SOURCE INFORMATION:
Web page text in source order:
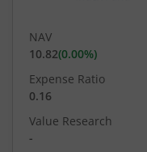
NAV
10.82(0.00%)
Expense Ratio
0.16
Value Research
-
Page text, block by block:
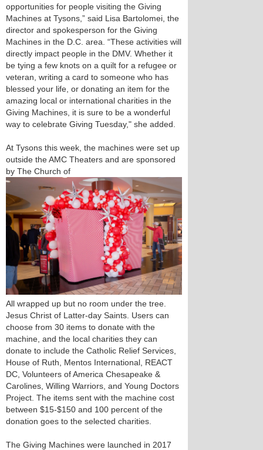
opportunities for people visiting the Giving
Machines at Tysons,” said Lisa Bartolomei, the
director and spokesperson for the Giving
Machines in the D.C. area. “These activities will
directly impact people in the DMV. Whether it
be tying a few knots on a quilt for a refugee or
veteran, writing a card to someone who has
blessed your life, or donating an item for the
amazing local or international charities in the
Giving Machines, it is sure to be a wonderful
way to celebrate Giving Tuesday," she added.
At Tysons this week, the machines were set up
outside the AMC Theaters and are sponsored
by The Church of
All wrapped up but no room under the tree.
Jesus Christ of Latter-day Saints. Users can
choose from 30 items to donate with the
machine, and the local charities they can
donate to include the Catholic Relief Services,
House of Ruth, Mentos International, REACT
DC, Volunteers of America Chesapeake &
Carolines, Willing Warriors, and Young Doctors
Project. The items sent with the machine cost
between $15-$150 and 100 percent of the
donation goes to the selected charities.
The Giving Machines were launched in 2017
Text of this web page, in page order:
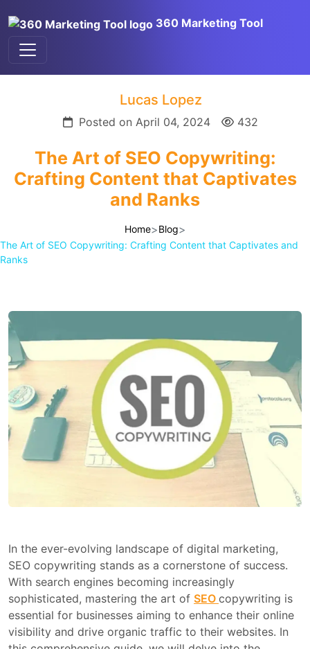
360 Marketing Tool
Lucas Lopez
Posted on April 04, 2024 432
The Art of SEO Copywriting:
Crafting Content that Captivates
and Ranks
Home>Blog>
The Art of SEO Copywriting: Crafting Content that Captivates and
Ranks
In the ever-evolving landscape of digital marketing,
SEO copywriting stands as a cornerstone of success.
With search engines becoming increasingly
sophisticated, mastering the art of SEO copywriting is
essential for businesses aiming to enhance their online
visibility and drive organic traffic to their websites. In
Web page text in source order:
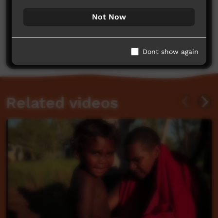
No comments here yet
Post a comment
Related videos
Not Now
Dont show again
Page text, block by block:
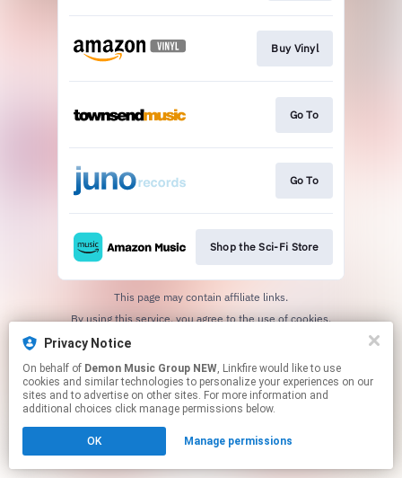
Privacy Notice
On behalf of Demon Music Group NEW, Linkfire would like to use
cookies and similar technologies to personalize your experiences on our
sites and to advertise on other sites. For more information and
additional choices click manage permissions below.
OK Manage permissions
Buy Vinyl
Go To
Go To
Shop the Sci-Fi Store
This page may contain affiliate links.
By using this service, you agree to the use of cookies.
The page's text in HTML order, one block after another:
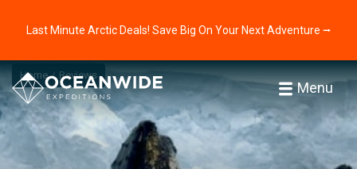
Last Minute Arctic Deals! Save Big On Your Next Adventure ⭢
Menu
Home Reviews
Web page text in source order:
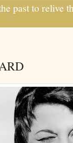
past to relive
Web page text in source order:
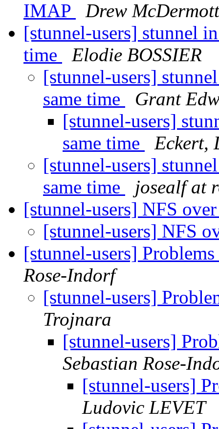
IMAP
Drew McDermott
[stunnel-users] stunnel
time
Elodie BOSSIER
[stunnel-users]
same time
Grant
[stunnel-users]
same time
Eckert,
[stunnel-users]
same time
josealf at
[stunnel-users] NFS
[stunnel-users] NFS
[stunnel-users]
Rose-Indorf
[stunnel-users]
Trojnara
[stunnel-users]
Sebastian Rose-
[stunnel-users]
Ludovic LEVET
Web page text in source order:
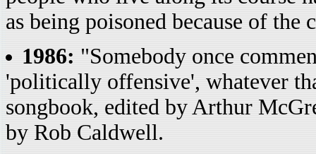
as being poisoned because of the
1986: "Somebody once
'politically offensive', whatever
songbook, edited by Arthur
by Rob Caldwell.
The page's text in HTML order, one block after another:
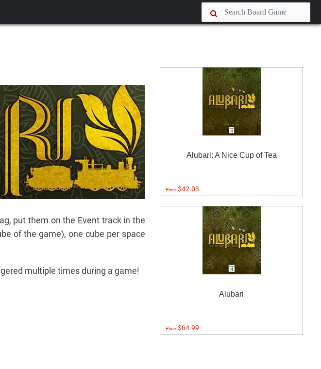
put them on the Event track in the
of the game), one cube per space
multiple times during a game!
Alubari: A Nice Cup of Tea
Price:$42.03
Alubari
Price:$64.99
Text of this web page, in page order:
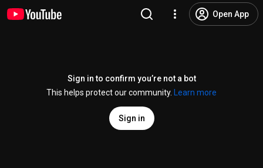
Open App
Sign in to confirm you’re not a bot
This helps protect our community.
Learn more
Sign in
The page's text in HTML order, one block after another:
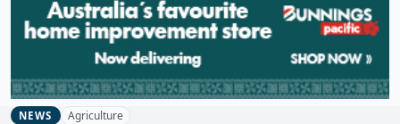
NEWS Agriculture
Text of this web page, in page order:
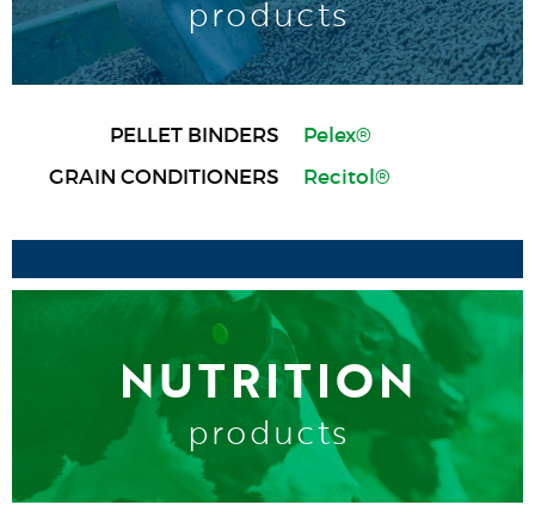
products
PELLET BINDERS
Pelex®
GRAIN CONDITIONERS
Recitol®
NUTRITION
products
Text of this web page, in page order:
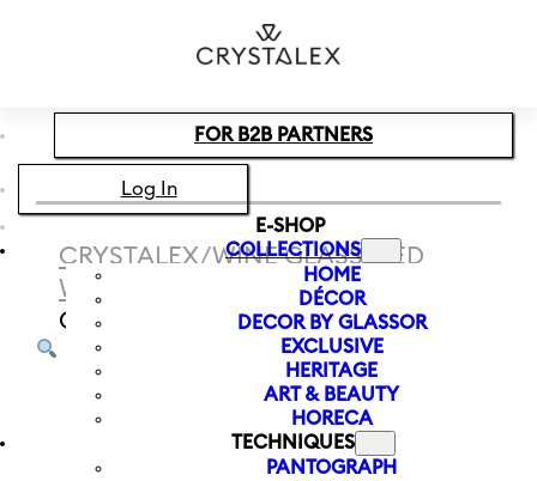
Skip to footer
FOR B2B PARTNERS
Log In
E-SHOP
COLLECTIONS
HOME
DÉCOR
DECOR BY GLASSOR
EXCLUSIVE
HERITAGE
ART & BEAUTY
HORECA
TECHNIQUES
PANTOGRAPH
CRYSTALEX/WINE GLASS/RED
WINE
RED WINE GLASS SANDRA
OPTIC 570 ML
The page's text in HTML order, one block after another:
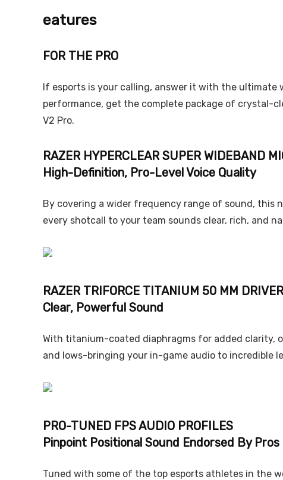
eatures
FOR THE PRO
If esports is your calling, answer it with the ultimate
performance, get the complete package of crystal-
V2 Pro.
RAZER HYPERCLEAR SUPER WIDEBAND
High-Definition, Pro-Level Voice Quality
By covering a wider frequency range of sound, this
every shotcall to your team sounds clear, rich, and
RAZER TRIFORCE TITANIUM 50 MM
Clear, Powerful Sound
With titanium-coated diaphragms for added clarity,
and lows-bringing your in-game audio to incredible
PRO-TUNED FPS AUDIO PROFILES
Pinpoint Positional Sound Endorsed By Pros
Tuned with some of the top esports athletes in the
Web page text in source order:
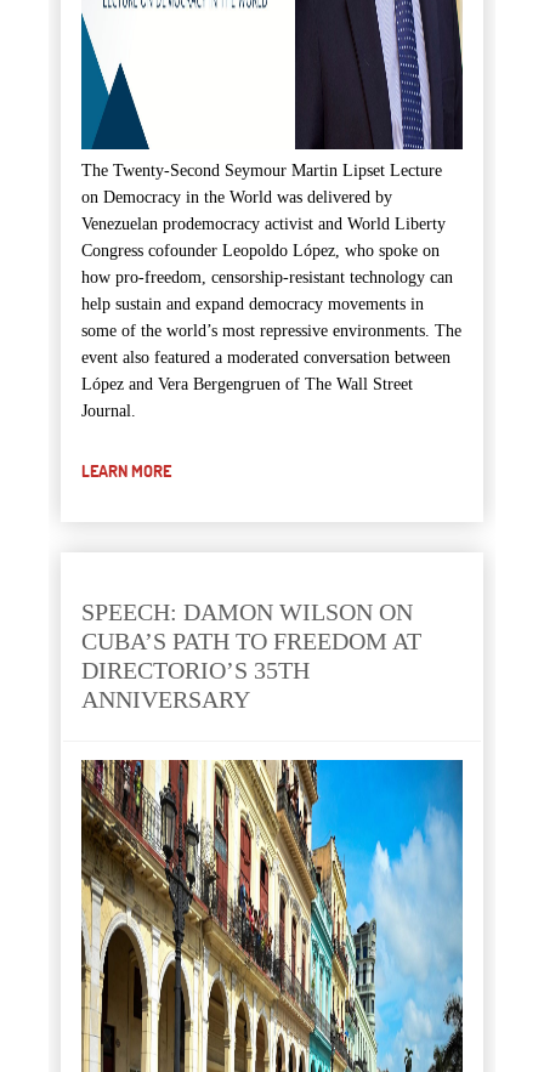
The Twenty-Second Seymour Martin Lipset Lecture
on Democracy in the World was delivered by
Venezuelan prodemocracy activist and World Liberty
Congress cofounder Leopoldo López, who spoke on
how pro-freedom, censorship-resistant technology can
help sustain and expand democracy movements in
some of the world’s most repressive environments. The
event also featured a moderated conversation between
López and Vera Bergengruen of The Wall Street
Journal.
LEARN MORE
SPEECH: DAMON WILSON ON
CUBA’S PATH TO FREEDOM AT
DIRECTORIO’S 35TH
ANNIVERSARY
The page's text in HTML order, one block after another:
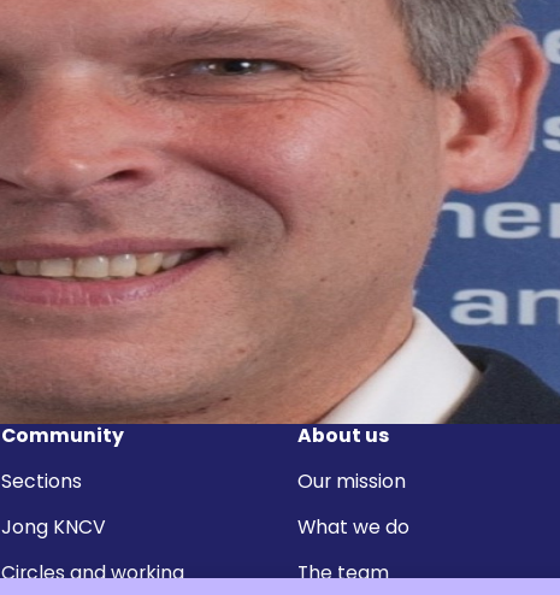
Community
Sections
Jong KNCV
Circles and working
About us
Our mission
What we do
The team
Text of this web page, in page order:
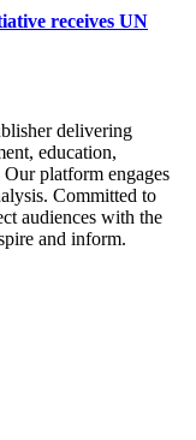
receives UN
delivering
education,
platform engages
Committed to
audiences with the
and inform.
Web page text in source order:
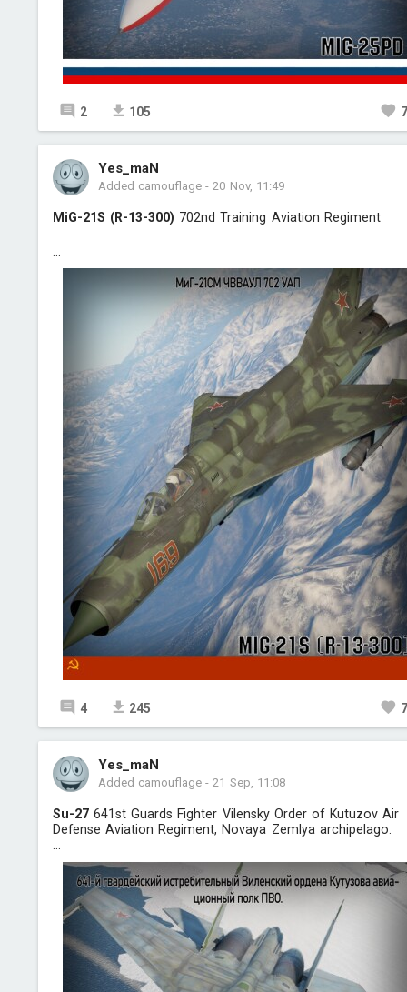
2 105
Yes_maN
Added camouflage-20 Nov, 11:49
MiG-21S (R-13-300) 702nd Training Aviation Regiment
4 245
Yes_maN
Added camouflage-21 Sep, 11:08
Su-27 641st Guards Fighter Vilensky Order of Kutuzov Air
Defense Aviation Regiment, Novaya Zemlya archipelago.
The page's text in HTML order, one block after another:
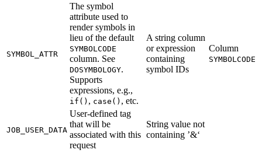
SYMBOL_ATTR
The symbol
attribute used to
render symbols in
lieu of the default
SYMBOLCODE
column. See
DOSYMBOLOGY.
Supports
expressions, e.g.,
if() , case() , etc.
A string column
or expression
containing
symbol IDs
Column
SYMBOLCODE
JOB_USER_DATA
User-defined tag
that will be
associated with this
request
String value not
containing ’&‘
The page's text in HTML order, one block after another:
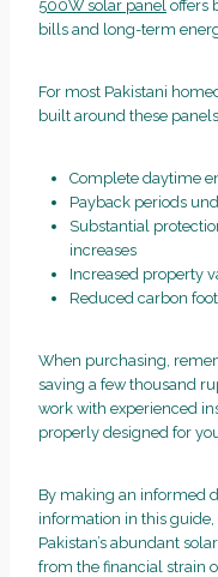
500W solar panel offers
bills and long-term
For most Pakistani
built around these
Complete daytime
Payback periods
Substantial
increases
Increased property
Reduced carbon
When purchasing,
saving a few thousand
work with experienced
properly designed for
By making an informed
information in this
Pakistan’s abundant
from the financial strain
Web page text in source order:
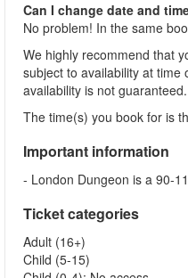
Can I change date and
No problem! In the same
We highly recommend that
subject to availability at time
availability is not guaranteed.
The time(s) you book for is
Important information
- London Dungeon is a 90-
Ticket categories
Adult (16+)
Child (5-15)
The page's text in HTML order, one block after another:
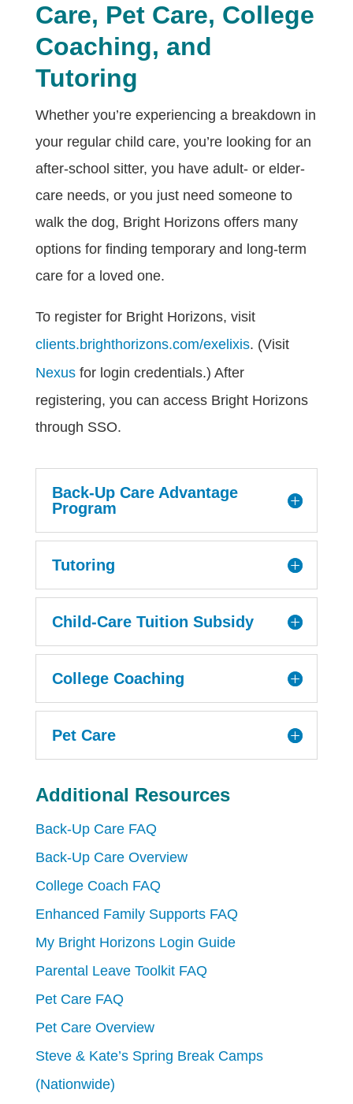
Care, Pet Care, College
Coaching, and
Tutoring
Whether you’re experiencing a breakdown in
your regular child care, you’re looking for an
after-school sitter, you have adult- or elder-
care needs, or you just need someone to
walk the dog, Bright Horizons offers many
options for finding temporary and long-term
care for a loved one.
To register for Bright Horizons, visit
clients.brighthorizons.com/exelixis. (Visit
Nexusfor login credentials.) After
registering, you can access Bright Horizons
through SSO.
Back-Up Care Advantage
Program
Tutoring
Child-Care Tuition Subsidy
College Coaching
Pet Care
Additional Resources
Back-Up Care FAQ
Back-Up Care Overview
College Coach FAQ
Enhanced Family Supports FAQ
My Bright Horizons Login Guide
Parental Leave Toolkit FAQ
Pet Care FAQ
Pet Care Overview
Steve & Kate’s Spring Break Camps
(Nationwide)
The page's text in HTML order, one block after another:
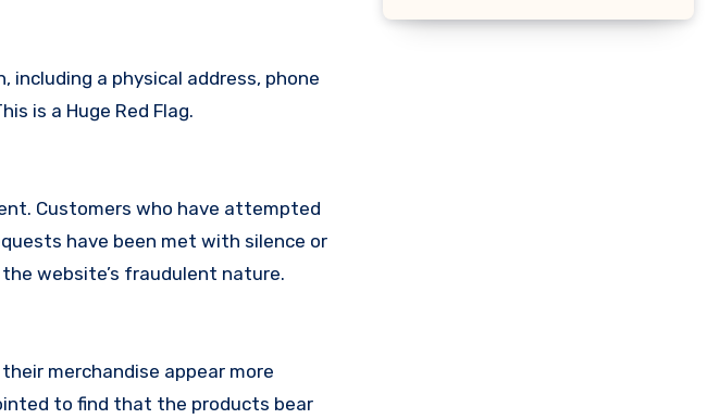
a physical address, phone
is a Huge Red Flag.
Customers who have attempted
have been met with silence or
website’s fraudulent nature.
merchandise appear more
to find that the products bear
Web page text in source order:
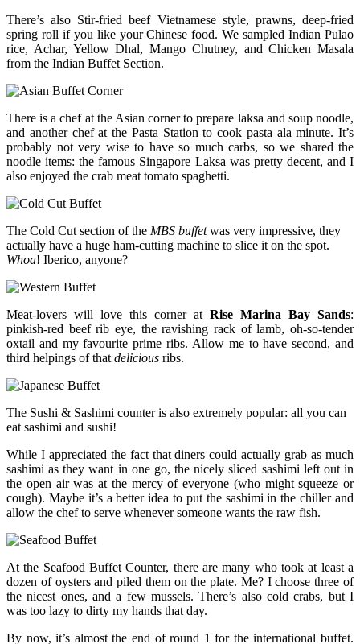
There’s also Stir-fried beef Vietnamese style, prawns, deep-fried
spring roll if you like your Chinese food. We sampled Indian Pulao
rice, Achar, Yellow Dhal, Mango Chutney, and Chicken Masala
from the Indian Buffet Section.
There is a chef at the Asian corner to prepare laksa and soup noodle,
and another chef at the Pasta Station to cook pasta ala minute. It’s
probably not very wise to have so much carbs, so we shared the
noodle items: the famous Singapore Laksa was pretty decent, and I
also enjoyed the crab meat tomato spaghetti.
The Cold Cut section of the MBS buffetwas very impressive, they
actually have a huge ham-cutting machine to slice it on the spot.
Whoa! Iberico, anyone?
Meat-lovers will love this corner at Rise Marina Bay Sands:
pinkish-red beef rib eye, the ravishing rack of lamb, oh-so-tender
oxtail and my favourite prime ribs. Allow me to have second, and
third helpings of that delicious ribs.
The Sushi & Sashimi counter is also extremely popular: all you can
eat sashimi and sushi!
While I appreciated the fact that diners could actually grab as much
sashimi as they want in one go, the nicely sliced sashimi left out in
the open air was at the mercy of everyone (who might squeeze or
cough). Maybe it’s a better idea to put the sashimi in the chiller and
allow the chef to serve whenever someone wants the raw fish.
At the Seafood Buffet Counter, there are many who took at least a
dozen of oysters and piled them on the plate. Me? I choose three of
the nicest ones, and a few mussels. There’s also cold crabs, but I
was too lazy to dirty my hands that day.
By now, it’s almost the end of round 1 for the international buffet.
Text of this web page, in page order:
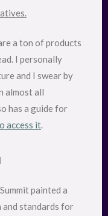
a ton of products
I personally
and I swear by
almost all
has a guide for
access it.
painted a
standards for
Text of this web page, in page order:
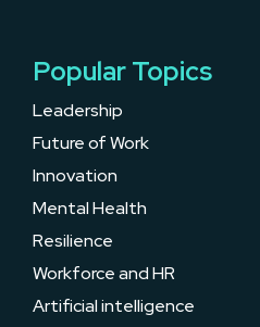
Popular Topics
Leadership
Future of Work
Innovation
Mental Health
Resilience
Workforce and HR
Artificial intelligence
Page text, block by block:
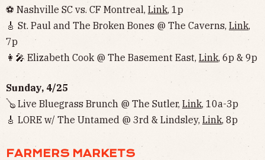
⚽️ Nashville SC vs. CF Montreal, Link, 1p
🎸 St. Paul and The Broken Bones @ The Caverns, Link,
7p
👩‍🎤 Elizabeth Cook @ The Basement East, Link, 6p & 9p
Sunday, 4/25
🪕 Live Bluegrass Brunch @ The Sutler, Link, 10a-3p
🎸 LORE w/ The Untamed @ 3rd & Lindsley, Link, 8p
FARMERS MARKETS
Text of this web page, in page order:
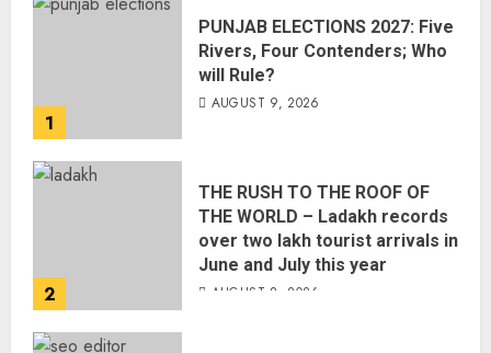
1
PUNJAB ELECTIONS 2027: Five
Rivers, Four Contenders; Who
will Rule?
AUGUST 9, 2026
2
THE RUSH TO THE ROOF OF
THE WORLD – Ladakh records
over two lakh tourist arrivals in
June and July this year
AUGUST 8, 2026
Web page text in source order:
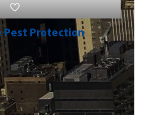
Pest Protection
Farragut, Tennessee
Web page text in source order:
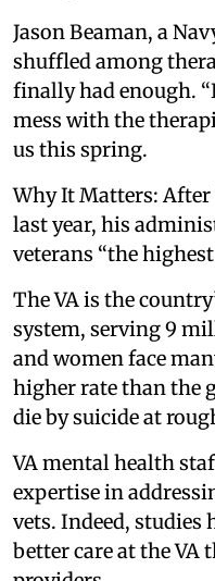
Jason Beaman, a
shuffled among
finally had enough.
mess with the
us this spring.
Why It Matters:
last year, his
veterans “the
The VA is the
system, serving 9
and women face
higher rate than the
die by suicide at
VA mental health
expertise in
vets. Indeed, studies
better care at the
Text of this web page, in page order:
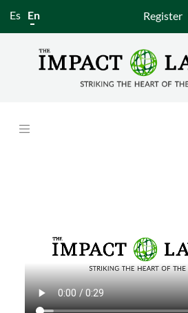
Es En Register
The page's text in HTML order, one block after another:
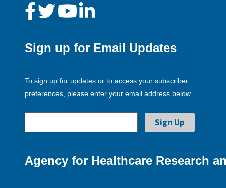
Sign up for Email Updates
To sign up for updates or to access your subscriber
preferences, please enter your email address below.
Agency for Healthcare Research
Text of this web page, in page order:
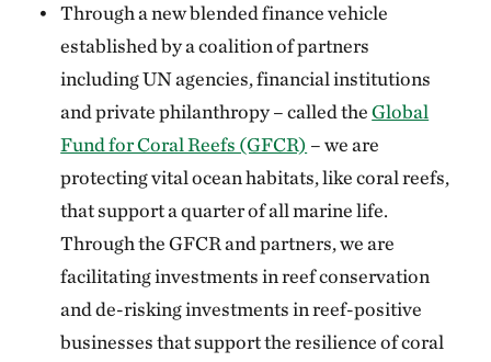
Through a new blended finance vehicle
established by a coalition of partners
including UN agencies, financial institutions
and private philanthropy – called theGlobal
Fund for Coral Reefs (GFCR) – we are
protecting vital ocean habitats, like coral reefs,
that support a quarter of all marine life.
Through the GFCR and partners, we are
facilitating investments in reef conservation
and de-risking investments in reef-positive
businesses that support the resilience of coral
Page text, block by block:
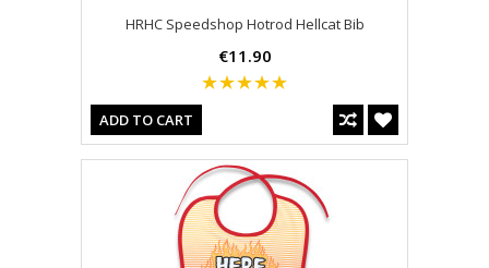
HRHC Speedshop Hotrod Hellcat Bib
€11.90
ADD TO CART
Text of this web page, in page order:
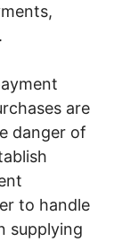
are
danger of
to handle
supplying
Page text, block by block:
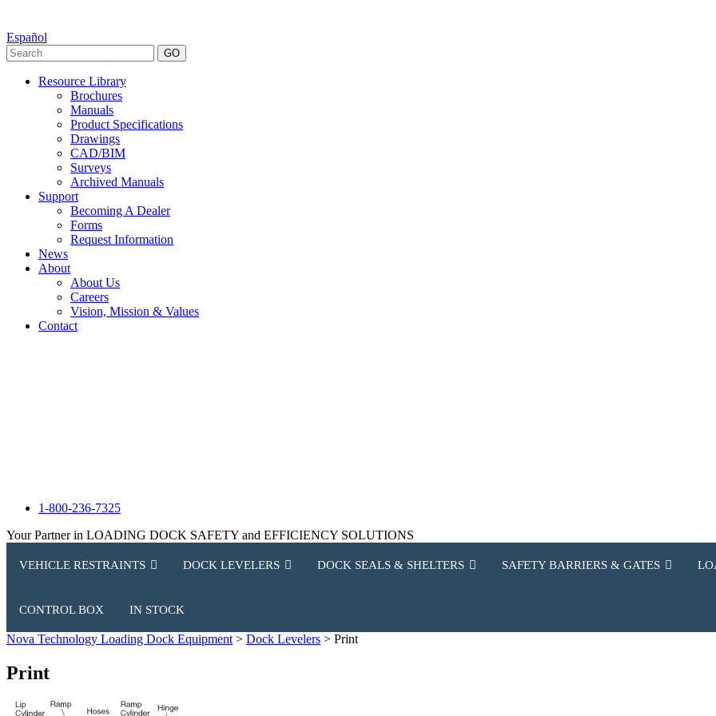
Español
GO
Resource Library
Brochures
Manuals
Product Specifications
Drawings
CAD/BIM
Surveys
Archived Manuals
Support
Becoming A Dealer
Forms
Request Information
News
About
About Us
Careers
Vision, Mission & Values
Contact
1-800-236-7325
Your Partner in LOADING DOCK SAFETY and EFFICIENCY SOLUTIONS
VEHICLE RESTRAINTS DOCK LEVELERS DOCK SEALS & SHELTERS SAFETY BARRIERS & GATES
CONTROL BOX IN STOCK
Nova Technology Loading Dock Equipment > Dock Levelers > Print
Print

PROBLEM STATEMENT: Every line containing the word "availability" must be copied from the material above.

EXPECTED ANSWER:
subject to availability at time
availability is not guaranteed.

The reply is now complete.